The Federal Court (Justice O’Reilly) issued decisions May 27 in two similar cases (Sandoz 2014 FC 501 and Ratiopharm 2014 FC 502) and concluded that generics firms that market generic products (even under a licencing agreement from the patent holder) are not patentees for purposes of PMPRB price regulation so long as there is no monopoly (market exclusivity).
From the Sandoz decision:
“In my view, the mere fact that a subsidiary generic company sells a version of a patented medicine is insufficient to bring it within the definition of a patentee.”
“ On the other hand, in those cases where a generic company owns a patent and holds a monopoly for a drug, that company could be a “patentee” and come within the Board’s jurisdiction.”
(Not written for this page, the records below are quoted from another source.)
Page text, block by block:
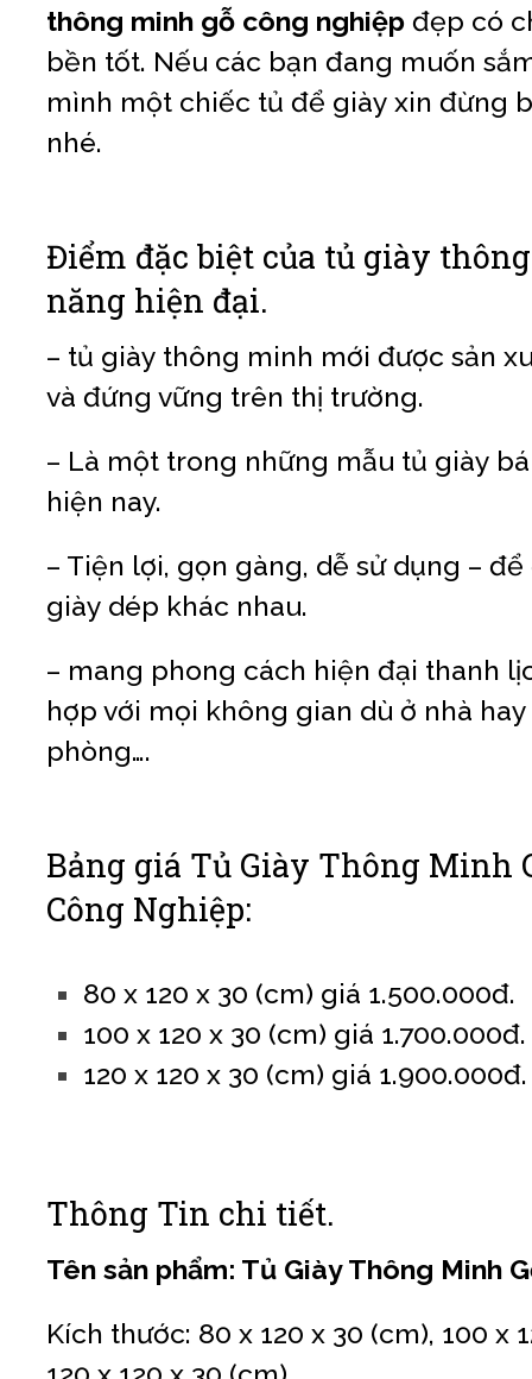
thông minh gỗ công nghiệpđẹp có
bền tốt. Nếu các bạn đang muốn
mình một chiếc tủ để giày xin đừng
nhé.
Điểm đặc biệt của tủ giày
năng hiện đại.
– tủ giày thông minh mới được sản
và đứng vững trên thị trường.
– Là một trong những mẫu tủ giày
hiện nay.
– Tiện lợi, gọn gàng, dễ sử dụng –
giày dép khác nhau.
– mang phong cách hiện đại thanh
hợp với mọi không gian dù ở nhà
phòng….
Bảng giá Tủ Giày Thông Minh
Công Nghiệp:
80 x 120 x 30 (cm) giá 1.500.000đ.
100 x 120 x 30 (cm) giá 1.700.000đ.
120 x 120 x 30 (cm) giá 1.900.000đ.
Thông Tin chi tiết.
Tên sản phẩm: Tủ Giày Thông Minh
Kích thước: 80 x 120 x 30 (cm), 100 x
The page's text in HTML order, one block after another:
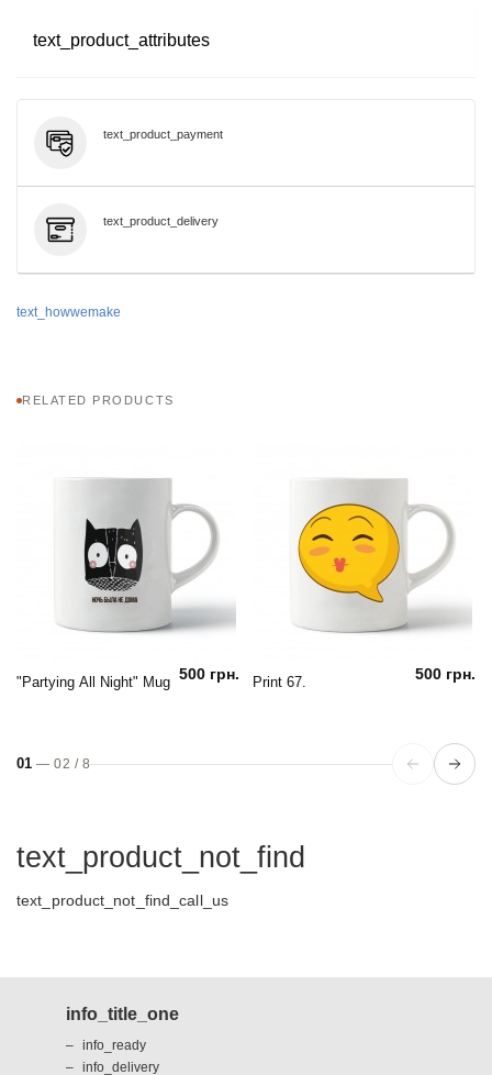
text_product_attributes
text_product_payment
text_product_delivery
text_howwemake
RELATED PRODUCTS
"Partying All Night" Mug 500 грн. Print 67. 500 грн.
01 —02 / 8
text_product_not_find
text_product_not_find_call_us
info_title_one
info_ready
info_delivery

“While the Board began by correctly identifying the purpose of the legislation and the leading cases on the issue (ICN Pharmaceuticals, Inc and Celgene), in my view, it placed too much emphasis on the “consumer protection purpose” of the legislation. That purpose is served solely by reviewing the prices at which patent holders sell patented medicines to determine whether, by virtue of their monopolies, those prices are too high. The legislation is not aimed at protecting consumers from high drug prices generally, and the Board’s role certainly does not extend that far.”
The decision may be appealed by the Attorney General on behalf of the PMPRB.